Миша Шабанов глупо хихикнул и за свое поведение получил выговор от склонного к философскому осмыслению действительности начальника:

– Закрой рот, Сова. Из-за твоей дурости приходится отправлять на тот свет ни в чем не повинных людей.

Мне почему-то не себя стало жаль, а Васю. Возможно, виной тому был удар по голове, возможно, врожденный гуманизм, от которого меня не излечила даже война. Но мне казалось, что пьяница Вася не заслужил такой нелепой и страшной смерти. И еще меньше такой смерти заслуживал я. Если честно, то мне стало страшно. Я очень даже хорошо понимал, что с такими замороженными глазами, как у этого Николая, не шутят о смерти. Мне и прежде доводилось встречать таких людей. Садистами их назвать, пожалуй, нельзя, ибо вряд ли чужая боль доставляет им наслаждение. Просто они существуют по другую сторону добра и зла. А побудительной причиной их действий скорее всего является власть над чужими жизнями. Пустъ даже если это жизни таких ничтожеств, как Сова или этот пижонистый блондин с повадками обласканной паханом шустрой шестерки.
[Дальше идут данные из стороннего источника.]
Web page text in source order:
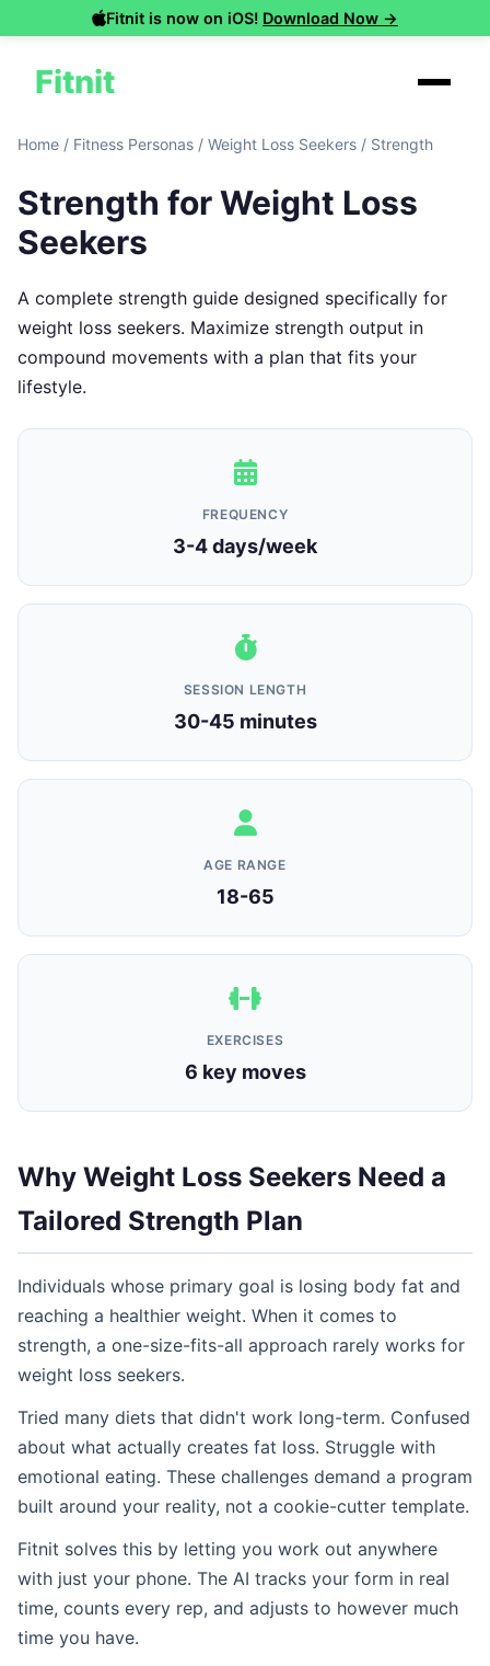
Fitnit is now on iOS! Download Now →
Fitnit
Home / Fitness Personas / Weight Loss Seekers / Strength
Strength for Weight Loss
Seekers
A complete strength guide designed specifically for
weight loss seekers. Maximize strength output in
compound movements with a plan that fits your
lifestyle.
FREQUENCY
3-4 days/week
SESSION LENGTH
30-45 minutes
AGE RANGE
18-65
EXERCISES
6 key moves
Why Weight Loss Seekers Need a
Tailored Strength Plan
Individuals whose primary goal is losing body fat and
reaching a healthier weight. When it comes to
strength, a one-size-fits-all approach rarely works for
weight loss seekers.
Tried many diets that didn't work long-term. Confused
about what actually creates fat loss. Struggle with
emotional eating. These challenges demand a program
built around your reality, not a cookie-cutter template.
Fitnit solves this by letting you work out anywhere
with just your phone. The AI tracks your form in real
time, counts every rep, and adjusts to however much
time you have.

– Я ведь ме зверь какой-нибудь, сержант, – теперь Николай обращался уже непосредственно ко мне. – Мне жаль тебя убивать, тем более что ты ни в чем передо мной не провинился. Просто так карта легла. Войди и ты в мое положение. Ну не могу я вот так просто взять и отпустить тебя. Это все равно что удавку себе на шею накинуть, а конец ее тебе в руки отдать. Захочешь – задушишь, не захочешь – пощадишь. А у меня обязательства перед людьми.
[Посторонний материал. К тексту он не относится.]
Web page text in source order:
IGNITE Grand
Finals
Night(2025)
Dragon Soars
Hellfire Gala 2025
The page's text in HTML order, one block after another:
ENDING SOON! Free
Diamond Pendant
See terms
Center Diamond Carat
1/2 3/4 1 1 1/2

– Да ты что, Николай? – вякнул из угла сконфуженный Сова. – Он же нас продаст. Да я его своими собственными руками… Только скажи.
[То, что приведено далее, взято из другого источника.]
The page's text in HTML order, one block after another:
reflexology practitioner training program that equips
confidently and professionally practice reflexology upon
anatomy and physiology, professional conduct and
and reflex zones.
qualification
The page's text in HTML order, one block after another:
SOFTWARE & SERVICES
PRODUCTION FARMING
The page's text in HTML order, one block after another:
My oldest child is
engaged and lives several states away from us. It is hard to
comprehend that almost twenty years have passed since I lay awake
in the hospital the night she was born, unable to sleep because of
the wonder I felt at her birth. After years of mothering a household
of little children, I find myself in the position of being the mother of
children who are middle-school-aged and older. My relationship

– Молчи, Миша, – строго сказал главарь. – Это не твоего ума дело. Я буду решать.

Он, конечно, рисовался и передо мной, и перед Митей, и перед преданно сопевшим над моим ухом блондином. Ему приятно было осознавать свою власть большого сильного кота над попавшей в беду мышью, и он просто не мог отказать себе в удовольствии поиграть с нею. Для меня это был шанс, хотя, возможно, шанс призрачный. Очень трудно противостоять трем физически крепким и вооруженным мужикам в одиночку, да еще со связанными за спиной руками. А руки у меня были связаны крепко, настолько крепко, что я их практически уже не чувствовал.

– Из патового положения у тебя есть только один выход, десантник.